Дима никогда не обвинял Аню. Более того, стал относиться к ней с ещё большим теплом. Аня этого не понимала. Удивлялась тому, что брат делится с ней своими тайнами, поддерживает. И старалась отвечать тем же. А потом её перевели в гимназию на Большой Никитской. Репетиторы готовили Аню к поступлению на графический дизайн в Европейский институт дизайна. Диму родители переводить не стали, потому что они жили на Соколе – мама боялась, что ему будет трудно каждый день ездить так далеко. Отец с этим не спорил.
Сейчас, когда Аня вернулась из Мадрида, она сразу почувствовала, что брат изменился. В нём что-то надломилось. Он часто грустил в одиночестве. Учился без особого интереса. Сидел в интернете и совсем не общался со старыми друзьями. Из новых друзей появился только Максим, и Аня пока не могла понять, что именно связывает её брата с этим человеком. Возможно, оба были нелюдимы, каждый на свой лад. Ведь по Диме с его говорливостью так сразу и не скажешь, что он замкнут и общению предпочитает компьютер или книги.
Аня перевелась в институт графики при Московском политехе. Теперь училась в одном университете с братом, хоть и по большей части в разных корпусах. Только жалела, что не может, как прежде, отвечать искренностью на его искренность. Так и не сказала ему, почему на самом деле вернулась из Испании, почему вдруг променяла Мадрид на Москву. Дима и не допытывался. Наверное, понимал, что ответ ему не понравится.

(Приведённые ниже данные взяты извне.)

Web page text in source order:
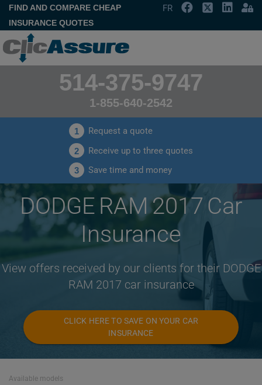
FIND AND COMPARE CHEAP
INSURANCE QUOTES
FR
514-375-9747
1-855-640-2542
1 Request a quote
2 Receive up to three quotes
3 Save time and money
DODGE RAM 2017 Car
Insurance
View offers received by our clients for their DODGE
RAM 2017 car insurance
CLICK HERE TO SAVE ON YOUR CAR
INSURANCE
Available models
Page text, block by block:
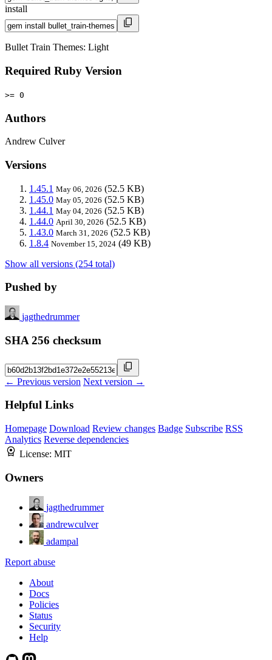
install
Bullet Train Themes: Light
Required Ruby Version
>= 0
Authors
Andrew Culver
Versions
1.45.1 May 06, 2026 (52.5 KB)
1.45.0 May 05, 2026 (52.5 KB)
1.44.1 May 04, 2026 (52.5 KB)
1.44.0 April 30, 2026 (52.5 KB)
1.43.0 March 31, 2026 (52.5 KB)
1.8.4 November 15, 2024 (49 KB)
Show all versions (254 total)
Pushed by
jagthedrummer
SHA 256 checksum
← Previous version Next version →
Helpful Links
Homepage Download Review changes Badge Subscribe RSS
Analytics Reverse dependencies
License: MIT
Owners
jagthedrummer
andrewculver
adampal
Report abuse
About
Docs
Policies
Status
Security
Help
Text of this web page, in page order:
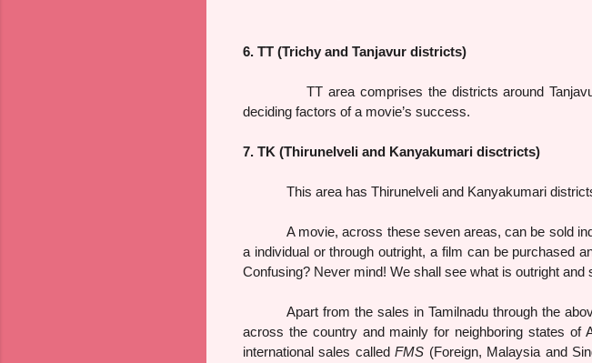
6. TT (Trichy and Tanjavur districts)
TT area comprises the districts around Tanjavur
deciding factors of a movie’s success.
7. TK (Thirunelveli and Kanyakumari disctricts)
This area has Thirunelveli and Kanyakumari
A movie, across these seven areas, can be sold
a individual or through outright, a film can be purchased
Confusing? Never mind! We shall see what is outright and
Apart from the sales in Tamilnadu through the
across the country and mainly for neighboring states of
international sales calledFMS (Foreign, Malaysia and
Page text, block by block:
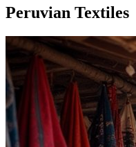
Peruvian Textiles
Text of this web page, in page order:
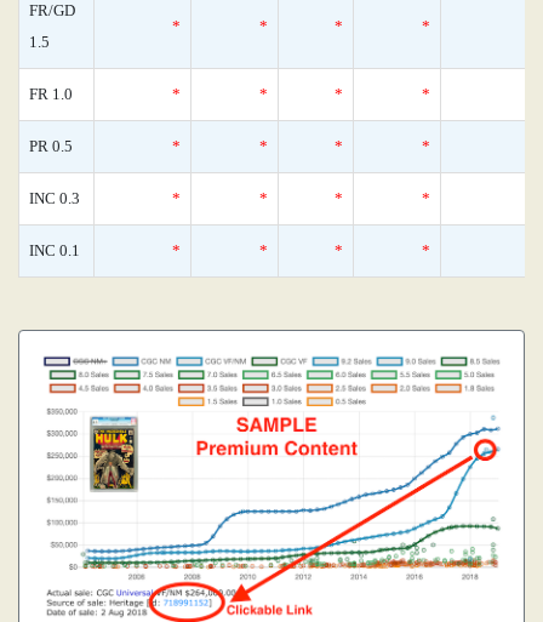
FR/GD
1.5
* * * *
FR 1.0 * * * *
PR 0.5 * * * *
INC 0.3 * * * *
INC 0.1 * * * *
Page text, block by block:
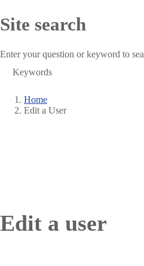
Site search
Enter your question or keyword to
Breadcrumb
Home
Edit a User
Edit a user
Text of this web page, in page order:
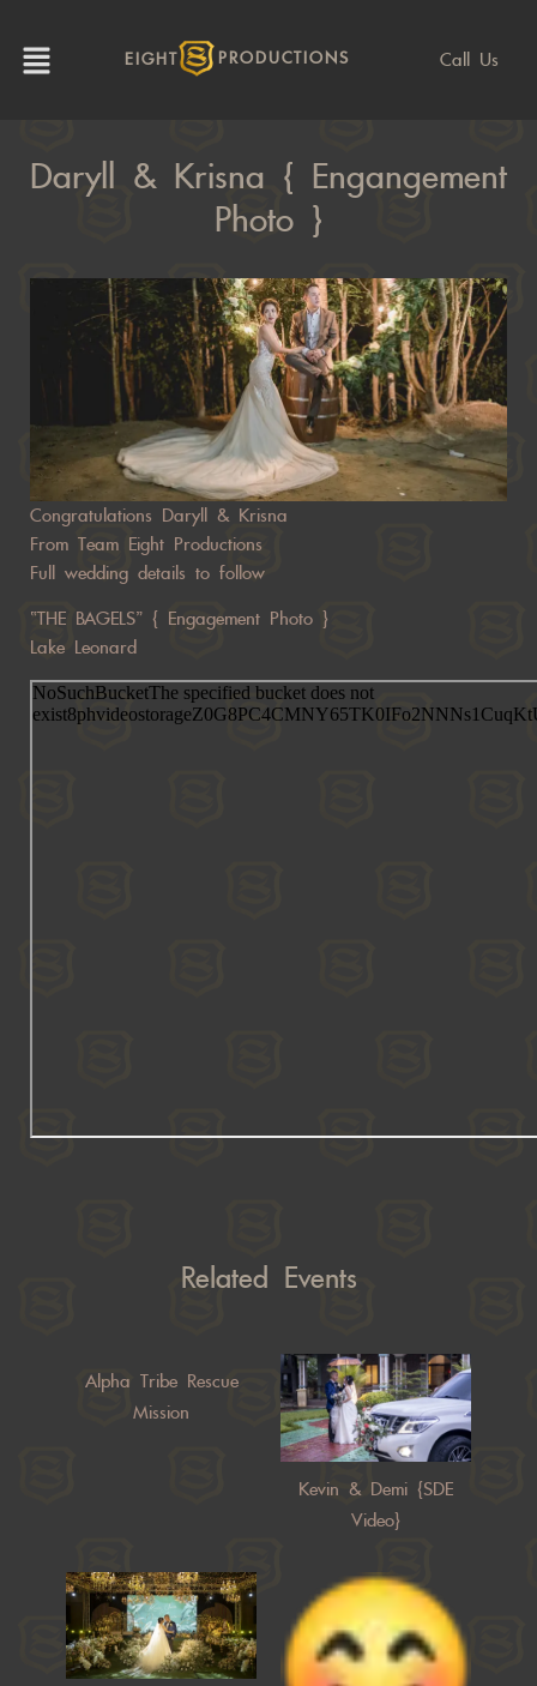
EIGHT PRODUCTIONS Call Us
Daryll & Krisna { Engangement
Photo }
Congratulations Daryll & Krisna
From Team Eight Productions
Full wedding details to follow
“THE BAGELS” { Engagement Photo }
Lake Leonard
Related Events
Alpha Tribe Rescue
Mission
Kevin & Demi {SDE
Video}
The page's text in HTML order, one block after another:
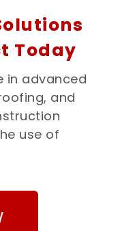
Today
in advanced
and
use of
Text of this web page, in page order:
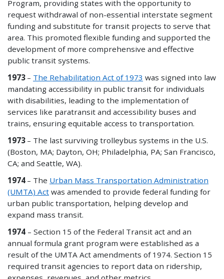
Program, providing states with the opportunity to
request withdrawal of non-essential interstate segment
funding and substitute for transit projects to serve that
area. This promoted flexible funding and supported the
development of more comprehensive and effective
public transit systems.
1973 – The Rehabilitation Act of 1973 was signed into law
mandating accessibility in public transit for individuals
with disabilities, leading to the implementation of
services like paratransit and accessibility buses and
trains, ensuring equitable access to transportation.
1973 – The last surviving trolleybus systems in the U.S.
(Boston, MA; Dayton, OH; Philadelphia, PA; San Francisco,
CA; and Seattle, WA).
1974 – The Urban Mass Transportation Administration
(UMTA) Act was amended to provide federal funding for
urban public transportation, helping develop and
expand mass transit.
1974 – Section 15 of the Federal Transit act and an
annual formula grant program were established as a
result of the UMTA Act amendments of 1974. Section 15
required transit agencies to report data on ridership,
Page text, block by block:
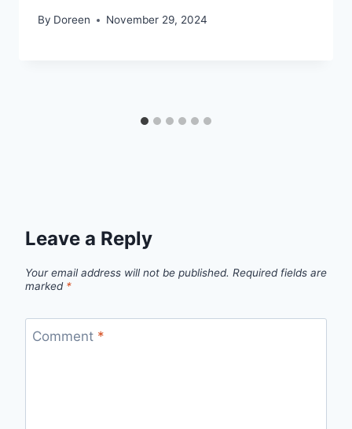
By Doreen November 29, 2024
Leave a Reply
Your email address will not be published. Required fields are
marked *
Comment *
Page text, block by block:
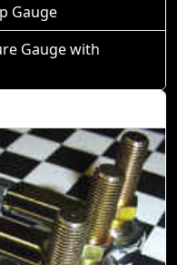
Gauge
Gauge with

Аня села в кресло. С любопытством взглянула на скучавшего в их компании Максима. Он почти не смотрел на Аню, хотя она была в новенькой плиссированной юбке и хорошеньком, купленном ещё в Мадриде бомбере с цветными нашивками. Аня знала, что такое сочетание ей идёт.
Молчание затягивалось.
Аня уже хотела заговорить о развешанных в гостиной панно, когда Дима вдруг оживился:
– Кстати, об универе. Что там с твоим репортажем?
– Завтра опять поеду в мастерскую.
– Я с тобой! Хочешь там ещё чего-нибудь накопать?
– Нет. Я там блокнот оставил.
– Блокнот?
– Ну да. Пока фотографировал, положил на стол реставратора. И забыл.
– Ты всегда всё записываешь в блокнот? – уточнила Аня.
Максим неопределённо повёл плечами.
– Ты лучше спроси у него про картину. Давай, давай. Тебе понравится.
– А что там с картиной? – неуверенно произнесла Аня.
Не дожидаясь, пока Максим скажет что-нибудь односложное и унылое, Дима сам поторопился рассказать сестре об «Особняке на Пречистенке». Аню его рассказ заинтересовал. Она любила такие истории. К тому же и без Диминых пояснений понимала, как именно один красочный слой может оказаться под другим.